红蜘蛛颔首,沉浸于回忆之中:“我找到了刻着自己名字的空荡荡的雕像基座、威震天的全息影像,还有那片湛蓝的花海。我在那里驻留了很久,直到地面上凭空伸出无数双黑色的手,把我拖进了一片焦油般的液体里。我想要挣脱,可奇怪的是,推进器突然失灵了……”
“我好像明白了。”大黄蜂的表情严肃起来,“你遭遇了‘搁浅物’,而搁浅物与生者接触会触发虚爆。所以两天前,我们在一个虚爆后留下的大坑里发现了你。”
“怎么回事?”红蜘蛛蓦地感到不安,“时间过去多久了?”
“你最后一次来找我……”大黄蜂思索片刻,“大概是三百年前。”
“我消失了三百年?!”
“那段时间你都在哪里?”
红蜘蛛被闹翻天问住了。十万多个日夜,在他的存储扇区中却唯有一片空白。“我不知道。”他合上光镜,陷入沉思,“我好像在水中漂流了很久,被潮汐带去了一处海滩,在那里见到了某个熟悉的面孔……很奇怪,我无论如何都想不起来那是谁。我甚至不知道自己怎么会重新拥有了实体,就仿佛被赋予了第二次生命……”
“你太疲惫了,”大黄蜂安抚着红蜘蛛的脊背,“我们可以之后再说。”
“不。”红蜘蛛注视着他,目光如炬。此刻他的处理器中燃烧着太多困惑,天翻地覆的世界、接连涌现的概念……太多问题需要解答。
“我想知道赛博坦究竟发生了什么。为何我一醒来就身处这个名不见经传的神秘机构,为何你们的涂装都带上了同样的‘布桥司’标志,为何你们总是在关键问题上闪烁其词?”
“我们会向你解释一切的,我保证。”大黄蜂握住了他因不安而蜷缩的手,“但不是现在。现在的你需要休息。”

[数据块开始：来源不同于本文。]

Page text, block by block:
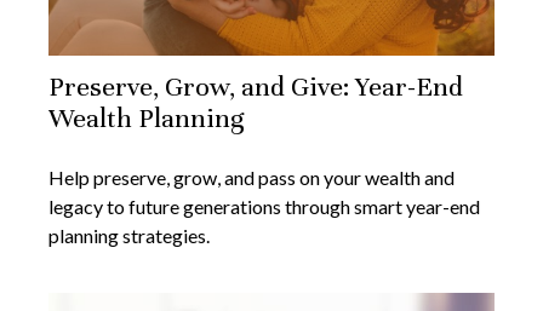
Preserve, Grow, and Give: Year-End
Wealth Planning
Help preserve, grow, and pass on your wealth and
legacy to future generations through smart year-end
planning strategies.
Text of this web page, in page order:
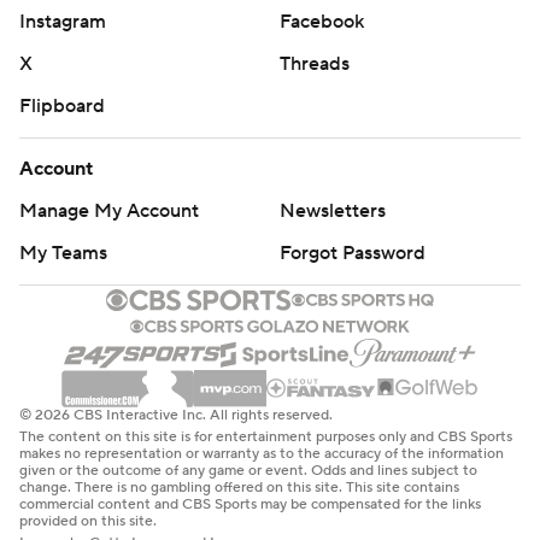
Jason Onye blocked a 29-yard field-goal attempt.
“We knew, on the field, what the task was at hand,”
George said. “It was a tall feat, but we accepted the
challenge. I’m really proud of our young men. I told each
one of them I loved them.”
HISTORIC MOMENT
Freeman said that he and the Irish were honored to take
the field against Tennessee State.
“To be the first (Notre Dame) team to play, not only an
FCS opponent and HBCU, it’s really important,”
Freeman said. “It’s humbling, especially being an
African-American head coach. This is what you want for
college football. As I told coach George after the game,
Instagram
Facebook
X
Threads
Flipboard
Account
Manage My Account
Newsletters
My Teams
Forgot Password
© 2026 CBS Interactive Inc. All rights reserved.
The content on this site is for entertainment purposes only and CBS Sports
makes no representation or warranty as to the accuracy of the information
given or the outcome of any game or event. Odds and lines subject to
change. There is no gambling offered on this site. This site contains
commercial content and CBS Sports may be compensated for the links
provided on this site.
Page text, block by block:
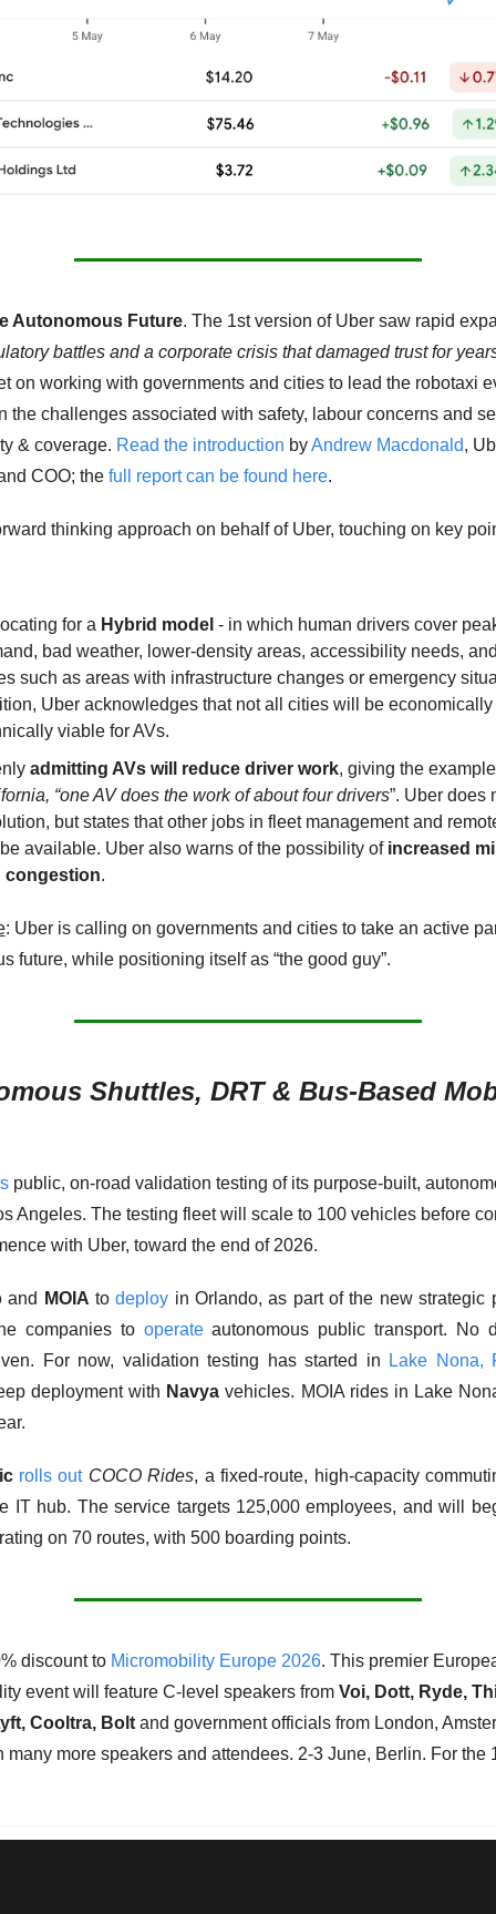
Autonomous Future. The 1st version of Uber saw rapid
battles and a corporate crisis that damaged trust for
on working with governments and cities to lead the robotaxi
the challenges associated with safety, labour concerns and
& coverage. Read the introduction by Andrew Macdonald,
COO; the full report can be found here.
thinking approach on behalf of Uber, touching on key
for a Hybrid model - in which human drivers cover
bad weather, lower-density areas, accessibility needs,
such as areas with infrastructure changes or emergency
Uber acknowledges that not all cities will be economically
viable for AVs.
admitting AVs will reduce driver work, giving the example
“one AV does the work of about four drivers”. Uber does
but states that other jobs in fleet management and
available. Uber also warns of the possibility of increased
congestion.
: Uber is calling on governments and cities to take an active
future, while positioning itself as “the good guy”.
Shuttles, DRT & Bus-Based
public, on-road validation testing of its purpose-built,
Angeles. The testing fleet will scale to 100 vehicles before
with Uber, toward the end of 2026.
and MOIA to deploy in Orlando, as part of the new strategic
companies to operate autonomous public transport. No
For now, validation testing has started in
Lake Nona,
deployment with Navya vehicles. MOIA rides in Lake
rolls out COCO Rides, a fixed-route, high-capacity
IT hub. The service targets 125,000 employees, and will
on 70 routes, with 500 boarding points.
discount to Micromobility Europe 2026. This premier
event will feature C-level speakers from Voi, Dott, Ryde,
Cooltra, Bolt and government officials from London,
many more speakers and attendees. 2-3 June, Berlin. For the

闹翻天拍了拍他的另一只手:“也许明天一觉醒来,你会发现有惊喜在等着你。”
“说出来就不叫惊喜了。”红蜘蛛不服气地撅起了嘴,“但愿你们真的能把一切给我捋清楚。”
惊天雷笑着摇摇头:“好了,咱们再不走吊钩就要进来抓人了。”
“记得补充能量。还有,做个好梦。”大黄蜂向红蜘蛛眨了眨光镜,露出了他标志性的温暖笑容。
红蜘蛛目送他们离开房间,仿佛突然失去了支点一般,酸软无力的身体重重跌回床面。方才的一幕仍在他脑海中挥之不去——他们在笑着。惊天雷的手搭在闹翻天和大黄蜂肩上,谈论着他从未听闻的遥远星系,而这一切都与他无关。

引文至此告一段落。